### WORK TASK
Below are some records; output exactly the lines from the line with "This is based" to the line with "may wish to", both ends kept, and nothing more.

### DATA TO PROCESS

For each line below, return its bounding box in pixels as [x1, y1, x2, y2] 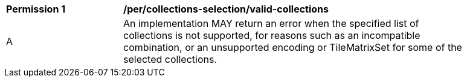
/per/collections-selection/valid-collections [123, 3, 329, 15]
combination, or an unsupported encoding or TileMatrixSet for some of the [123, 41, 462, 53]
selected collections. [123, 53, 217, 65]
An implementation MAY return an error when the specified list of [123, 17, 419, 29]
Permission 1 [6, 3, 66, 15]
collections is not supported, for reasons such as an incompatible [123, 29, 420, 41]
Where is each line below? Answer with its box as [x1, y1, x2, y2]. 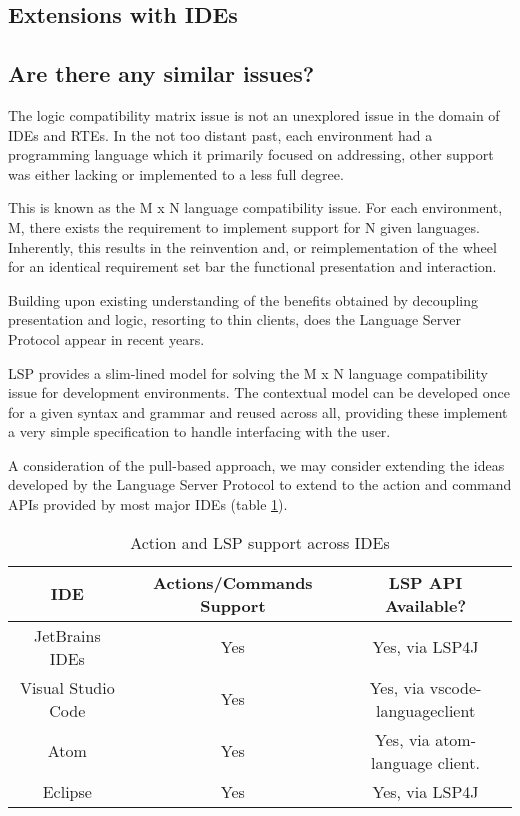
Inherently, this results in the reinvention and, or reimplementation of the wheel [8, 236, 497, 257]
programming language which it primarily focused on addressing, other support [8, 144, 494, 165]
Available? [385, 593, 467, 617]
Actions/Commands [153, 570, 313, 594]
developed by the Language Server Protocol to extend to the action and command [8, 474, 512, 495]
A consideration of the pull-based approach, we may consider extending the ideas [8, 454, 505, 475]
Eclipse [42, 779, 92, 803]
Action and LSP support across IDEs [130, 530, 390, 554]
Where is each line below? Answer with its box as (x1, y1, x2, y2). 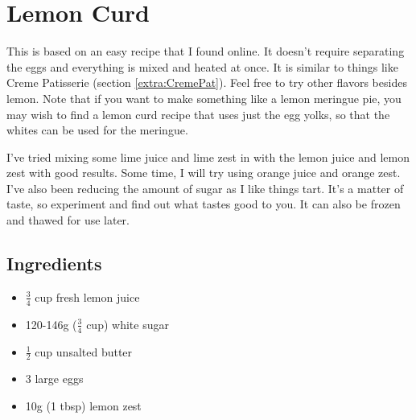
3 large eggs (25, 370, 84, 387)
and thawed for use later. (6, 212, 130, 229)
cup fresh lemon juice (35, 288, 140, 305)
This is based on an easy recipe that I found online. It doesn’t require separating (6, 43, 405, 60)
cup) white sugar (86, 315, 169, 332)
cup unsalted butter (35, 343, 133, 360)
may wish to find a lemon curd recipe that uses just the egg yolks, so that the (6, 105, 390, 122)
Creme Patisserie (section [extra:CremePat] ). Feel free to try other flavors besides (6, 74, 407, 91)
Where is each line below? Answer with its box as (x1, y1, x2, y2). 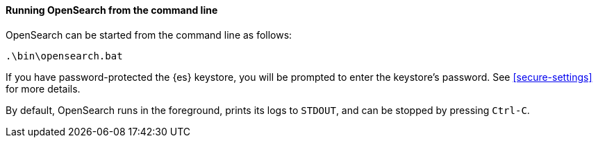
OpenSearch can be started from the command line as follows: (6, 28, 292, 41)
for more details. (6, 82, 81, 95)
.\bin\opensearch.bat (6, 50, 123, 61)
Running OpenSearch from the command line (6, 4, 218, 16)
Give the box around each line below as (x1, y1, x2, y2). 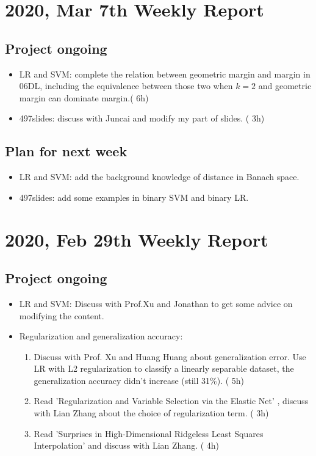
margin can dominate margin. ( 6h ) (19, 91, 149, 104)
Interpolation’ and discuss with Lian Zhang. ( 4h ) (34, 439, 220, 452)
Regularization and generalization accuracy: (19, 330, 183, 342)
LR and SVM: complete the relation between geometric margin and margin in (19, 67, 311, 80)
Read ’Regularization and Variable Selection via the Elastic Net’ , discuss (34, 394, 309, 407)
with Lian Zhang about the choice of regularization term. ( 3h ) (34, 407, 269, 419)
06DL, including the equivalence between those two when (19, 79, 233, 92)
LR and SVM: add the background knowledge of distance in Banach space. (19, 170, 300, 183)
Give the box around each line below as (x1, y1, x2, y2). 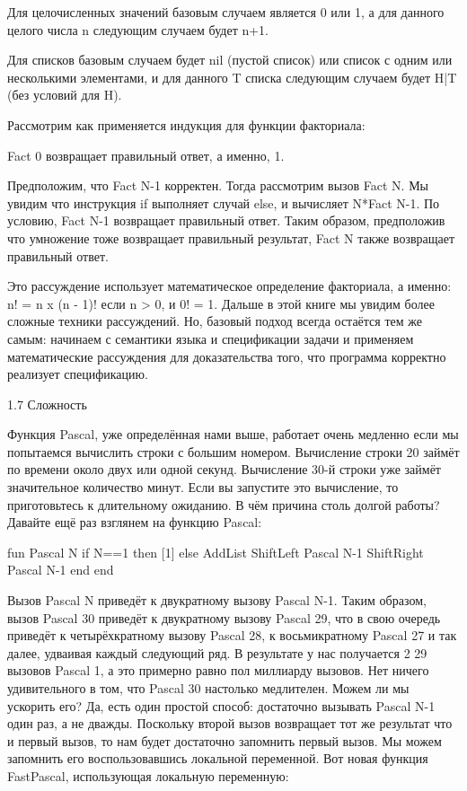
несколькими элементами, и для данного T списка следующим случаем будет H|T (7, 67, 457, 86)
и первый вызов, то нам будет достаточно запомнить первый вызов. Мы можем (7, 731, 442, 750)
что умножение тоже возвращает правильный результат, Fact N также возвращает (7, 228, 455, 247)
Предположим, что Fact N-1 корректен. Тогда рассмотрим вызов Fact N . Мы (7, 176, 429, 195)
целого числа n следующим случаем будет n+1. (7, 20, 269, 39)
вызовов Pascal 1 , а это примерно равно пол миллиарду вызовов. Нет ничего (7, 661, 429, 680)
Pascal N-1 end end (7, 560, 114, 579)
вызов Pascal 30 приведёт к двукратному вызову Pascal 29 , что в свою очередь (7, 608, 441, 627)
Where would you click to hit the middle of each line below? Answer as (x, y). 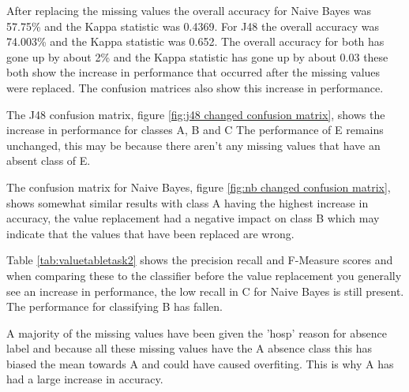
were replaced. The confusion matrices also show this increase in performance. (195, 87)
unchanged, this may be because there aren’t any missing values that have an (193, 145)
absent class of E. (49, 161)
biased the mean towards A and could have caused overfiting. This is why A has (200, 363)
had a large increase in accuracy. (85, 379)
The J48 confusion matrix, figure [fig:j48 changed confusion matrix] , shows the (196, 114)
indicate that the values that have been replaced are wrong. (150, 233)
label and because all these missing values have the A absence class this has (189, 348)
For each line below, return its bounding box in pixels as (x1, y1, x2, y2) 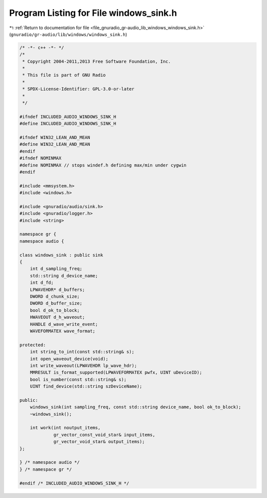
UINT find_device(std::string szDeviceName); (30, 383, 142, 389)
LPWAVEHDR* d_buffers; (30, 287, 85, 292)
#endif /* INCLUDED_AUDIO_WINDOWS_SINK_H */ (19, 480, 130, 486)
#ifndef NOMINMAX (19, 156, 62, 161)
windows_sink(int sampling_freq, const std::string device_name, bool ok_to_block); (30, 404, 242, 410)
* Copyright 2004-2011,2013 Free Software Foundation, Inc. (22, 58, 171, 64)
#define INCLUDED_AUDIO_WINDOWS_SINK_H (19, 121, 116, 126)
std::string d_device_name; (30, 273, 98, 279)
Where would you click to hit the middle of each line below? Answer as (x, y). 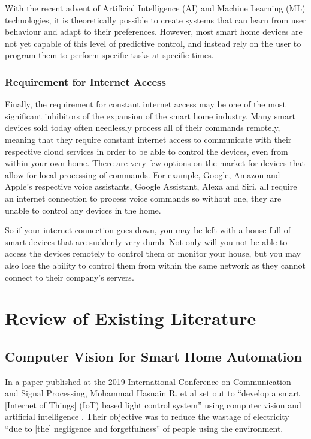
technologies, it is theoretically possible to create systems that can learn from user (155, 19)
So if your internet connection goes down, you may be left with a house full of (148, 230)
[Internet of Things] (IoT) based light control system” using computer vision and (153, 405)
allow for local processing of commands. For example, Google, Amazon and (143, 174)
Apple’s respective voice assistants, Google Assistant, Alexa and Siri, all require (151, 186)
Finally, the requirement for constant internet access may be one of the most (145, 104)
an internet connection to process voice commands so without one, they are (143, 198)
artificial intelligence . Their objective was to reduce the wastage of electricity (147, 417)
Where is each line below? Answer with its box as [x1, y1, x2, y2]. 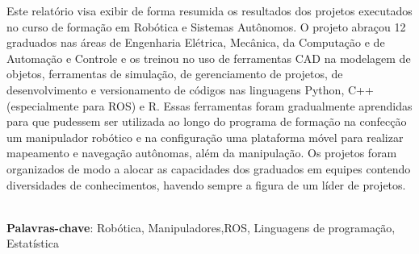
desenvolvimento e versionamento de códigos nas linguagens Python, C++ [6, 81, 374, 98]
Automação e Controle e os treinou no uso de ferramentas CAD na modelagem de [6, 49, 411, 66]
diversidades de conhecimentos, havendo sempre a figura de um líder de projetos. [6, 176, 406, 193]
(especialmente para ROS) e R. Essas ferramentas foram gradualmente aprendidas [6, 97, 413, 114]
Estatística [6, 235, 59, 252]
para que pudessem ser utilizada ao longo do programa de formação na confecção [6, 113, 407, 130]
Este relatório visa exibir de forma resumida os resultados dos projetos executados [6, 2, 413, 19]
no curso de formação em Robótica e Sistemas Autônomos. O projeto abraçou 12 [6, 18, 406, 35]
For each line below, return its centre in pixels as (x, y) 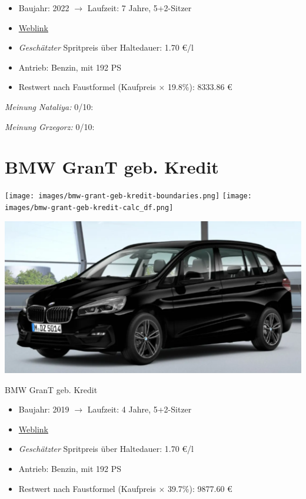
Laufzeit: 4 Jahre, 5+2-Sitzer (139, 409)
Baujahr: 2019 (44, 409)
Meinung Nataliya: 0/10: (49, 106)
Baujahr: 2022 (44, 8)
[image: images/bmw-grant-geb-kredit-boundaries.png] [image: (128, 196)
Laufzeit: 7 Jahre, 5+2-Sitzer (139, 8)
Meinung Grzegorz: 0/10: (50, 126)
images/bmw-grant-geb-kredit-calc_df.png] (89, 207)
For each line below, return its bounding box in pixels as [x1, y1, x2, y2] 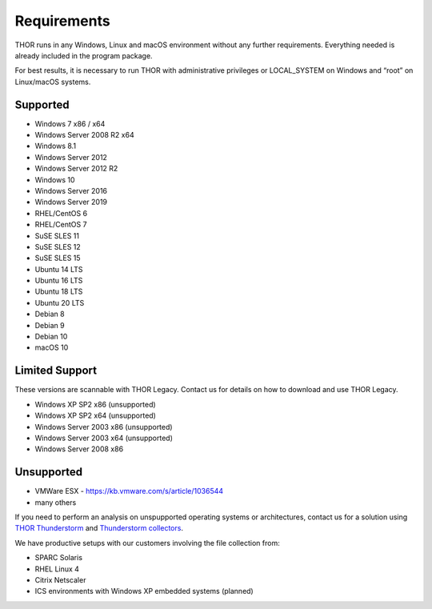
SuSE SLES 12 [34, 242, 82, 251]
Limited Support [14, 364, 98, 378]
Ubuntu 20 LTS [34, 298, 85, 307]
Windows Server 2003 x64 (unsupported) [34, 433, 174, 443]
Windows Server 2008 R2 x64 [34, 130, 135, 140]
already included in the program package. [14, 50, 153, 60]
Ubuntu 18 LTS [34, 286, 83, 296]
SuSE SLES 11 [34, 230, 80, 240]
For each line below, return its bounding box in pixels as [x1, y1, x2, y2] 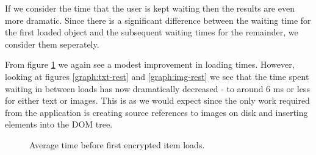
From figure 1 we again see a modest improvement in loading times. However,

### TASK OUTPUT
This is based on an easy recipe that I found online. It doesn’t require separating (6, 43, 405, 60)
cup) white sugar (86, 315, 169, 332)
cup unsalted butter (35, 343, 133, 360)
may wish to find a lemon curd recipe that uses just the egg yolks, so that the (6, 105, 390, 122)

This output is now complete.